Trust only the trustworthy
Maintain your site
One of the appeals of static sites is that you can just ‘post and forget.’ With no comments to moderate (absent an external tool like Disqus), no user input to deal with, and no changes to keep track of, a static page is about as close to an internet monument as one can get. Unfortunately, while the page may stay the same, the internet around it will change. Take some time every few weeks to go through the links and external content on your site and check that they all go to live pages with the appropriate content. You can also use automated tools like Google Webmaster Tools, the W3C Link Checker, and the immortal Xenu.
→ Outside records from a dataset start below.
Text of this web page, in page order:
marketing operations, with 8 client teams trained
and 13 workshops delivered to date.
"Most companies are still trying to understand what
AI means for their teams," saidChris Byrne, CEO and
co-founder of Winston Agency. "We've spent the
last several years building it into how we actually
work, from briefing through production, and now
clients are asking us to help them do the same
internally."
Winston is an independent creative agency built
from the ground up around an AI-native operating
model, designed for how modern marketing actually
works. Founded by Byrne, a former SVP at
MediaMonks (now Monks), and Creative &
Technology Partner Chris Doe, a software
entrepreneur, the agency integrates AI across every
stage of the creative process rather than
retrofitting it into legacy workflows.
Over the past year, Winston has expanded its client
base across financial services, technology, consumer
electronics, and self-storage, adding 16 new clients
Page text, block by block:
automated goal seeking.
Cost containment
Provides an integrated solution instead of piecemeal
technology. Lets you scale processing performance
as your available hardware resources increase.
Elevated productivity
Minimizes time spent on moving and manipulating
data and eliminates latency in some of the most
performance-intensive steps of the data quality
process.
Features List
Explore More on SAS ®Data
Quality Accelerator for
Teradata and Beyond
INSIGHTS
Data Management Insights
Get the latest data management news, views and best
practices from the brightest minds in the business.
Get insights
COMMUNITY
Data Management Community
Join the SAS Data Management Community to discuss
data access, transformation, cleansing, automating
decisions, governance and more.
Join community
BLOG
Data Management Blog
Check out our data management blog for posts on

This issue might seem a little odd. After all, static sites should not handle secret information - whether through AJAX API calls, or direct hosting, or pretty much anything else. If all of the information served by your site is public, why does it matter if the traffic is encrypted?
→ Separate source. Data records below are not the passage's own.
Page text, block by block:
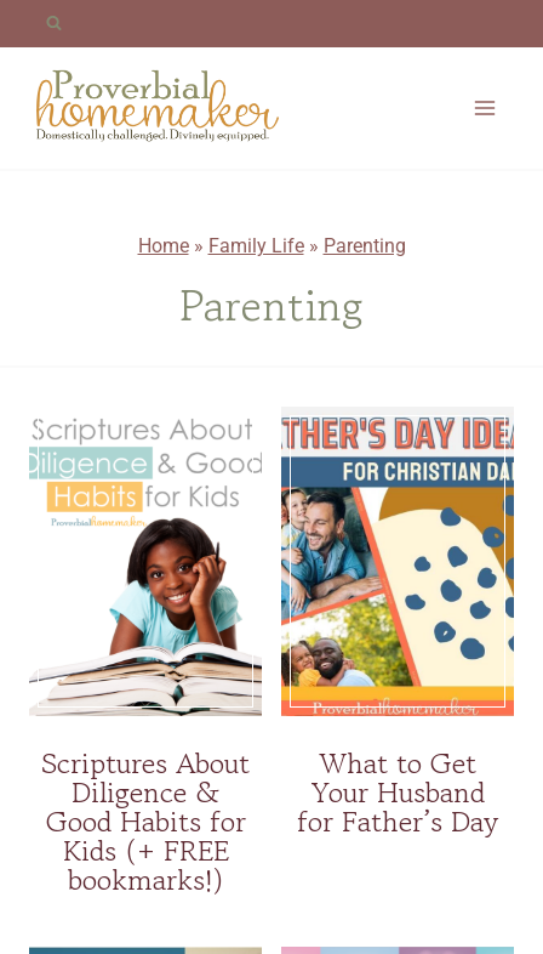
content
Home» Family Life» Parenting
Parenting
Scriptures About
Diligence &
Good Habits for
Kids (+ FREE
bookmarks!)
What to Get
Your Husband
for Father’s Day
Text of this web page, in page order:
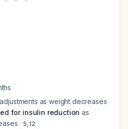
as weight decreases
for insulin reduction as
5,12
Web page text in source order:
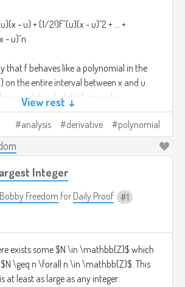
- u) + (1/2!)f''(u)(x - u)^2 + ... +
- u)^n
that f behaves like a polynomial in the
on the entire interval between x and u.
arbitrarily, let it be zero for
Then,
+ (1/2!)f''(0)x^2 + ... + (1/n!)f^(n)(0)x^n
of degree at most n. QED,
View rest ↓
analysis derivative polynomial
Integer
Bobby Freedom for Daily Proof 1
exists some $N \in \mathbb{Z}$ which
\geq n \forall n \in \mathbb{Z}$. This
at least as large as any integer.
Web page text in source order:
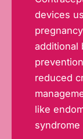
devices
additional
reduced
like
syndrome

As I mentioned above, there exists an implicit social contract between a responsible web host and their end user. As a host, you have a moral obligation to protect the user from cyber threats to the best of your ability when they are viewing your page.
TLS does more than just conceal POST parameters sent to webforms. It functions as a critical protection of user privacy on the internet, allowing them to browse the web without the fear of eavesdroppers building a deep profile on the articles they read, the pages they visit, and the content they consume. Certainly some of the routing meta-data from your site will inevitably be available to ISPs and eavesdroppers, but encrypting whatever traffic you can is a common courtesy to your users and rarely takes more than a little effort and expense on your part.
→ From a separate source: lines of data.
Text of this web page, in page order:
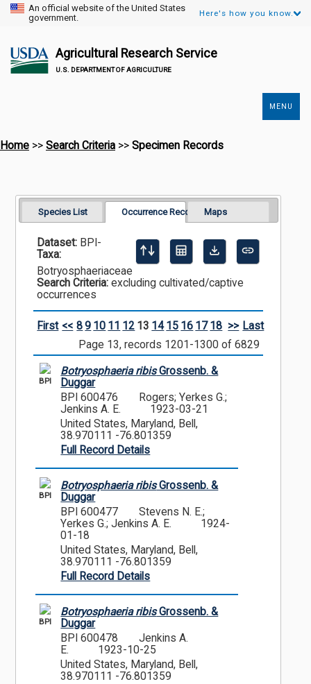
An official website of the United States
government.
Here's how you know.
Agricultural Research Service
U.S. DEPARTMENT OF AGRICULTURE
Links
MENU
Home >> Search Criteria >> Specimen Records
Species List Occurrence Records Maps
Dataset: BPI-
Taxa:
Botryosphaeriaceae
Search Criteria: excluding cultivated/captive
occurrences
First << 89 10 11 12 13 14 15 16 17 18 >> Last
Page 13, records 1201-1300 of 6829
BPI
Botryosphaeria ribisGrossenb. &
Duggar
BPI 600476
Rogers; Yerkes G.;
Jenkins A. E.
1923-03-21
United States, Maryland, Bell,
38.970111 -76.801359
Full Record Details
BPI
Botryosphaeria ribisGrossenb. &
Duggar
BPI 600477
Stevens N. E.;
Yerkes G.; Jenkins A. E.
1924-
01-18
United States, Maryland, Bell,
38.970111 -76.801359
Full Record Details
BPI
Botryosphaeria ribisGrossenb. &
Duggar
BPI 600478
Jenkins A.
E.
1923-10-25
United States, Maryland, Bell,
38.970111 -76.801359
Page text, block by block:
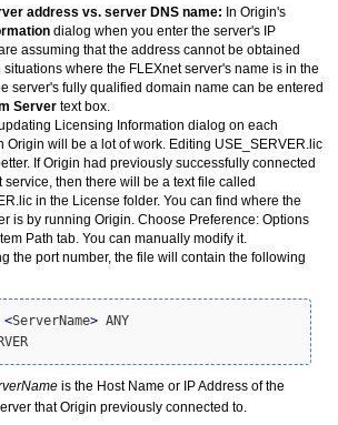
address vs. server DNS name: In Origin's
dialog when you enter the server's IP
assuming that the address cannot be obtained
situations where the FLEXnet server's name is in the
server's fully qualified domain name can be entered
Server text box.
Licensing Information dialog on each
Origin will be a lot of work. Editing USE_SERVER.lic
If Origin had previously successfully connected
service, then there will be a text file called
in the License folder. You can find where the
is by running Origin. Choose Preference: Options
Path tab. You can manually modify it.
the port number, the file will contain the following
<ServerName> ANY
is the Host Name or IP Address of the
that Origin previously connected to.
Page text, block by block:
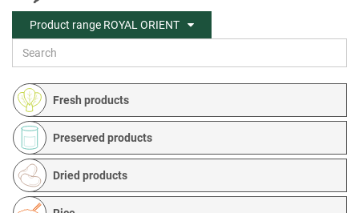
Fresh products
Preserved products
Dried products
Product range ROYAL ORIENT
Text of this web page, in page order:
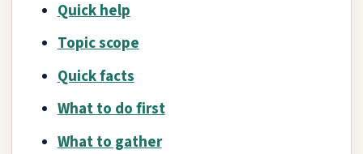
Quick help
Topic scope
Quick facts
What to do first
What to gather
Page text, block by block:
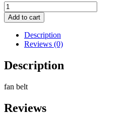
FAN
BELT
MB/GPW
quantity
Add to cart
Description
Reviews (0)
Description
fan belt
Reviews
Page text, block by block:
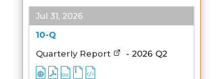
Jul 31, 2026
10-Q
Quarterly Report
- 2026 Q2
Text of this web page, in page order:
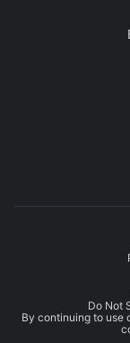
Do Not
By continuing to use

Ideally, you can get your site registered with a legitimate root certificate authority and offer your own SSL certificates to users. This adds an additional layer of protection by providing non-repudiable guarantees that it is you serving the content to your users.
Use TLSv1.2+ where your host allows it
These days, deploying some implementation of TLS is almost drop-in effortless for most hosting providers. If it is at all feasible to limit your site to https:// traffic, consider doing so to protect user privacy and provide some identity guarantees from your web server.
Security is not just for dynamic applications. When building a static site, remember to think about the content you’re hosting, the implicit promises you’re making to users, and the platform on which your site lives.
Static site generators promise to simplify the process of maintaining a secure web presence but don’t let simplicity lead to complacency. Keep abreast of security issues in the technologies you use and consider these five basic examples as a starting point for a lifetime of #staticVigilance.